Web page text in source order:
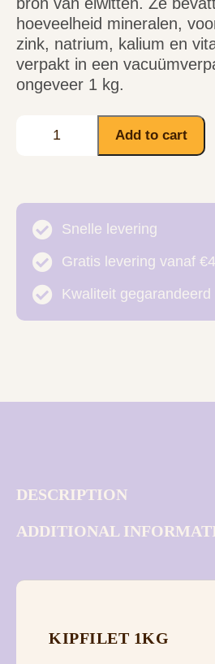
hoeveelheid mineralen,
zink, natrium, kalium en
verpakt in een
ongeveer 1 kg.
Add to cart
Snelle levering
Gratis levering vanaf
Kwaliteit gegarandeerd
DESCRIPTION
ADDITIONAL
KIPFILET 1KG
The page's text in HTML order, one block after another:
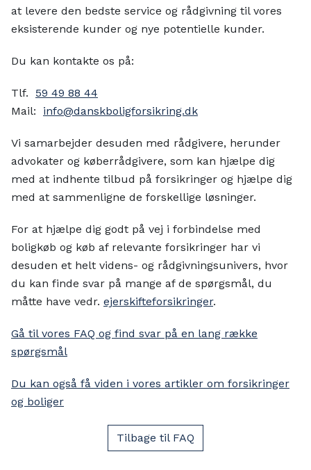
at levere den bedste service og rådgivning til vores
eksisterende kunder og nye potentielle kunder.
Du kan kontakte os på:
Tlf. 59 49 88 44
Mail: info@danskboligforsikring.dk
Vi samarbejder desuden med rådgivere, herunder
advokater og køberrådgivere, som kan hjælpe dig
med at indhente tilbud på forsikringer og hjælpe dig
med at sammenligne de forskellige løsninger.
For at hjælpe dig godt på vej i forbindelse med
boligkøb og køb af relevante forsikringer har vi
desuden et helt videns- og rådgivningsunivers, hvor
du kan finde svar på mange af de spørgsmål, du
måtte have vedr. ejerskifteforsikringer.
Gå til vores FAQ og find svar på en lang række
spørgsmål
Du kan også få viden i vores artikler om forsikringer
og boliger
Tilbage til FAQ
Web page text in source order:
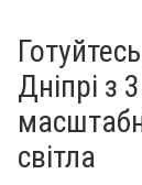
Дніпрі з
світла
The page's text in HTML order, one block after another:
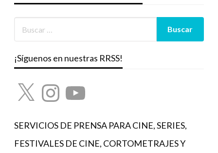
¡Síguenos en nuestras RRSS!
X InstagramYouTube
SERVICIOS DE PRENSA PARA CINE, SERIES,
FESTIVALES DE CINE, CORTOMETRAJES Y
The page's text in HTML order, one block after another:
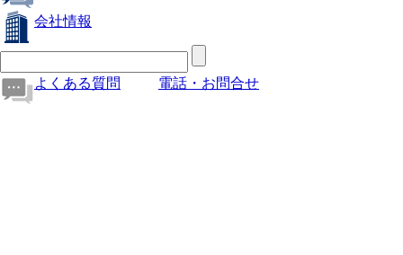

Task instructions - Images are to be left out; everything else in the material must be written out exactly.

Your solution -
Web page text in source order:
hoeveelheid mineralen,
zink, natrium, kalium en
verpakt in een
ongeveer 1 kg.
Add to cart
Snelle levering
Gratis levering vanaf
Kwaliteit gegarandeerd
DESCRIPTION
ADDITIONAL
KIPFILET 1KG
The page's text in HTML order, one block after another:
at levere den bedste service og rådgivning til vores
eksisterende kunder og nye potentielle kunder.
Du kan kontakte os på:
Tlf. 59 49 88 44
Mail: info@danskboligforsikring.dk
Vi samarbejder desuden med rådgivere, herunder
advokater og køberrådgivere, som kan hjælpe dig
med at indhente tilbud på forsikringer og hjælpe dig
med at sammenligne de forskellige løsninger.
For at hjælpe dig godt på vej i forbindelse med
boligkøb og køb af relevante forsikringer har vi
desuden et helt videns- og rådgivningsunivers, hvor
du kan finde svar på mange af de spørgsmål, du
måtte have vedr. ejerskifteforsikringer.
Gå til vores FAQ og find svar på en lang række
spørgsmål
Du kan også få viden i vores artikler om forsikringer
og boliger
Tilbage til FAQ
Web page text in source order:
Дніпрі з
світла
The page's text in HTML order, one block after another:
¡Síguenos en nuestras RRSS!
X InstagramYouTube
SERVICIOS DE PRENSA PARA CINE, SERIES,
FESTIVALES DE CINE, CORTOMETRAJES Y
The page's text in HTML order, one block after another:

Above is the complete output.